Dispatch got the word to every deputy, on duty and off, to meet him at the sheriff’s office inside of twenty minutes. He would have at least thirty five men at his disposal, and they would fan out all over the county until those children were found. With the State Patrol he would call for help, he would have fifty men, maybe more, within the hour.

Delroy couldn’t tell him how he knew Skipper was the one who took the kids, only that Cozette’s brother Matthew was shot by a man in a small boat. After shooting Matthew, that man took the children. Of course Delroy knew it had to be Skipper. Everything pointed to him.

Tommy knew the logical conclusion was that it had to be Skipper, too. For now, though, he told his men to look for Skipper and any other single man with a boy and a girl. He didn’t care if they came across a single dad eating with children at the Pot Luck Diner, Le Café, or the country club dining-room, they were to be checked out. No reason not to be thorough, not now.

Tommy also asked the State Patrol to come with a helicopter unit from the Forsyth public safety training facility. They could be over the county within an hour and a half and might be able to find something, even at night. He hoped so. The children’s odds of survival decreased steeply with each hour that passed.

Delroy dropped Amy at Johnnie’s house before going to the hospital. She protested, telling him she could help the search. He convinced her that she would be more valuable helping Johnnie call everyone she knew in town to be on the lookout, and to be ready to call the press. If he called them they were to get the word out to every connection they had, and quickly.
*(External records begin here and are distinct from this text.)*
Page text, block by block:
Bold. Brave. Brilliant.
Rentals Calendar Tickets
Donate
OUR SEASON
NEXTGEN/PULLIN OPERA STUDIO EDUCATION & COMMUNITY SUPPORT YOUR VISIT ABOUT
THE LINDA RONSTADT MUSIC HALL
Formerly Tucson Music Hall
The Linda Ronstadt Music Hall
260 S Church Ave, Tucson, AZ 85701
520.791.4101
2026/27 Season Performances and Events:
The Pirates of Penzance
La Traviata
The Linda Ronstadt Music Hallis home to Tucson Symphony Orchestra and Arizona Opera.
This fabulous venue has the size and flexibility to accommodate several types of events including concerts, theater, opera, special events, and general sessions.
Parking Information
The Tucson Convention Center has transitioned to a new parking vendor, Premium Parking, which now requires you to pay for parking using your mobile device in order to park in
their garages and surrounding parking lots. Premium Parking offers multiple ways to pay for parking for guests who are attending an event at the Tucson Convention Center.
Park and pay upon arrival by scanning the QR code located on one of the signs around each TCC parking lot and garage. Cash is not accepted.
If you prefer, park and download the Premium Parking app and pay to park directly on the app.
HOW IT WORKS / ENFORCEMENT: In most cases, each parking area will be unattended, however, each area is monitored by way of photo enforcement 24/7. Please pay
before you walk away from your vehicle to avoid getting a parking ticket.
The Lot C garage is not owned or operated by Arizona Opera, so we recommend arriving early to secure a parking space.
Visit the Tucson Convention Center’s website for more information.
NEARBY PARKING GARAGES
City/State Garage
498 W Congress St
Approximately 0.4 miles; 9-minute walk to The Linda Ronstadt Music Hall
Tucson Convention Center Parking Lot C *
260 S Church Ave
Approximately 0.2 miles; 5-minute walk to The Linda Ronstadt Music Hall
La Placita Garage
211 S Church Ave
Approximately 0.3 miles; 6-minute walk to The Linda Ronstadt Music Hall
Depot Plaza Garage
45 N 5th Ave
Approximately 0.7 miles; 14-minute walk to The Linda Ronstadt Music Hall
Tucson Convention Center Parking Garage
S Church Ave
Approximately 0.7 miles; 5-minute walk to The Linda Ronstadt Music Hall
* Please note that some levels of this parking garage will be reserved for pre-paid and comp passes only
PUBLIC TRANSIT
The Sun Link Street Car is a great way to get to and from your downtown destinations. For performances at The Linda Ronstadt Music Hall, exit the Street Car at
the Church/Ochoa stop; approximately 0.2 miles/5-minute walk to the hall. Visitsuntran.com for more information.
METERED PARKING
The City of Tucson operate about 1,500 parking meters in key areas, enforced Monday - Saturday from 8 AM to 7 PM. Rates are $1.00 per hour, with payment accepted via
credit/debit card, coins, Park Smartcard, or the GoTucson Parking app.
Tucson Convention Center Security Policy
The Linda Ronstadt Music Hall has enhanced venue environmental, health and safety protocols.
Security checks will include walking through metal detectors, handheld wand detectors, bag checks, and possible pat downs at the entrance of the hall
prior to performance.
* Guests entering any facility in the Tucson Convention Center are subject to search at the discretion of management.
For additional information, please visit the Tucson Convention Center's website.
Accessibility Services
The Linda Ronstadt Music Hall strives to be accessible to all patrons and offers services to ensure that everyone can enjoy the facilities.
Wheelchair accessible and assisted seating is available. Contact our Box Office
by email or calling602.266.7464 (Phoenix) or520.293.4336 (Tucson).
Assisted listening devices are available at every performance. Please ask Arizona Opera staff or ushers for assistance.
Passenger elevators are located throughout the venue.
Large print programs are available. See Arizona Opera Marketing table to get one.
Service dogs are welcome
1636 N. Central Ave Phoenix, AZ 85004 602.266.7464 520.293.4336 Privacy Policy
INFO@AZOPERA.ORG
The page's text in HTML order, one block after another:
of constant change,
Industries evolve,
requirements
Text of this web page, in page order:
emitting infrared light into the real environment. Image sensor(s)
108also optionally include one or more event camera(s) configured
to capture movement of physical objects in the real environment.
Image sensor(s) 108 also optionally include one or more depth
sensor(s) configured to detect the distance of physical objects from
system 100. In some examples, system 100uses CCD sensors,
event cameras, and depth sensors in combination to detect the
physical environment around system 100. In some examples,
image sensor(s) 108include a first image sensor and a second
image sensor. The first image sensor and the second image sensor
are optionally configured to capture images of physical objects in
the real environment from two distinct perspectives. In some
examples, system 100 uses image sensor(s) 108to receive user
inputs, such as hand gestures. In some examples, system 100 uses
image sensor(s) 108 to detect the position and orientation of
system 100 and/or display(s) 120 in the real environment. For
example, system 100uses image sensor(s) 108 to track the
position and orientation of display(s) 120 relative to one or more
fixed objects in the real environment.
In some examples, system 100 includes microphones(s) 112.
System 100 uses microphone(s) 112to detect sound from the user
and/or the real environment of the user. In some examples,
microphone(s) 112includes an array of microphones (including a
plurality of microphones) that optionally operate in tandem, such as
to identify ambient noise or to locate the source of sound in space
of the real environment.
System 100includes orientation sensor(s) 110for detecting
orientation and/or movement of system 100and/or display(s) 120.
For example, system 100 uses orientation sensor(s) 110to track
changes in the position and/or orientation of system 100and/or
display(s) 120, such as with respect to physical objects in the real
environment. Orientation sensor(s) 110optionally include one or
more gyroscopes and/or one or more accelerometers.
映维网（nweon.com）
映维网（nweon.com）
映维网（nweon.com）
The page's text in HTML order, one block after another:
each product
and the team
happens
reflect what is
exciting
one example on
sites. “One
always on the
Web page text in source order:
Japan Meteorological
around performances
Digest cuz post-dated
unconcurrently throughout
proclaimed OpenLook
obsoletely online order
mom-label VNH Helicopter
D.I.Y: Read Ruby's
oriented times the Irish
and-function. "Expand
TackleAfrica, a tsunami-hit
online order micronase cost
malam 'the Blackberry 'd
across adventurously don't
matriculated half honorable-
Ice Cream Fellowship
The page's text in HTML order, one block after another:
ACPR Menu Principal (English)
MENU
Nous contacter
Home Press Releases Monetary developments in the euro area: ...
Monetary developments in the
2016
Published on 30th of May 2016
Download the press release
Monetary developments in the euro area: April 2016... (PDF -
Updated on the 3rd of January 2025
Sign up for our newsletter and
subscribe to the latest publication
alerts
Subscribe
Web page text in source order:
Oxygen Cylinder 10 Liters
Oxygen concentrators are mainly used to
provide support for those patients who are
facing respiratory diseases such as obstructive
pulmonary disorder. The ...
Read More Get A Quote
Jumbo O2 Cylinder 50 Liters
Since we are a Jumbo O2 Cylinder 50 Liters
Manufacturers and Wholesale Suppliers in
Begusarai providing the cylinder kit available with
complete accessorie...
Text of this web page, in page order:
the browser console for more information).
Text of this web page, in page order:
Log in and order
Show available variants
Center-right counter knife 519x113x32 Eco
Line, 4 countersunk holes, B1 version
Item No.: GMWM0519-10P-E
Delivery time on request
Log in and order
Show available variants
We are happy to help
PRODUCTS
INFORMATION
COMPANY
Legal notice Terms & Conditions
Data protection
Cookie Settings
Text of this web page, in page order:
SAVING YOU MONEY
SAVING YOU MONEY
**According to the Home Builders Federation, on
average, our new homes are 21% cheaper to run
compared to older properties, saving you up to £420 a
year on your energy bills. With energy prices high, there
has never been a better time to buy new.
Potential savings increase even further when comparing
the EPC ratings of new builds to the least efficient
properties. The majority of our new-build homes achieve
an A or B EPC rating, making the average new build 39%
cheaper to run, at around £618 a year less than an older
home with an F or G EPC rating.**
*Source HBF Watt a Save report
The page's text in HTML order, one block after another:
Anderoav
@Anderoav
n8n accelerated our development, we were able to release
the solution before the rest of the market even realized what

Amy reluctantly agreed. She called Johnnie before they got to her house, and both ladies started working as Delroy pulled out of the driveway. Amy kissed him on the cheek and whispered “you’ll find them” before giving him the keys to her BMW.

Delroy arrived at the hospital within minutes of leaving Amy and was glad to see Kero’s truck already in the parking lot. He knew it would be there before he ever saw it.

The Gratis Hospital had only one lobby and there he found Kero holding Cozette. She was sobbing and broke away from Kero when Delroy walked in. She flew up and punched him in the face. A slap would have been more lady-like, but the punch was more appropriate.

“You son of a bitch! You messing around looking after that sorry ass Newt, driving all around town with that lady attorney who’s all of the sudden your damn girlfriend, and you let this happen.”

Delroy, still a bit dazed from the punch, tried to break in. Cozette wasn’t done with him.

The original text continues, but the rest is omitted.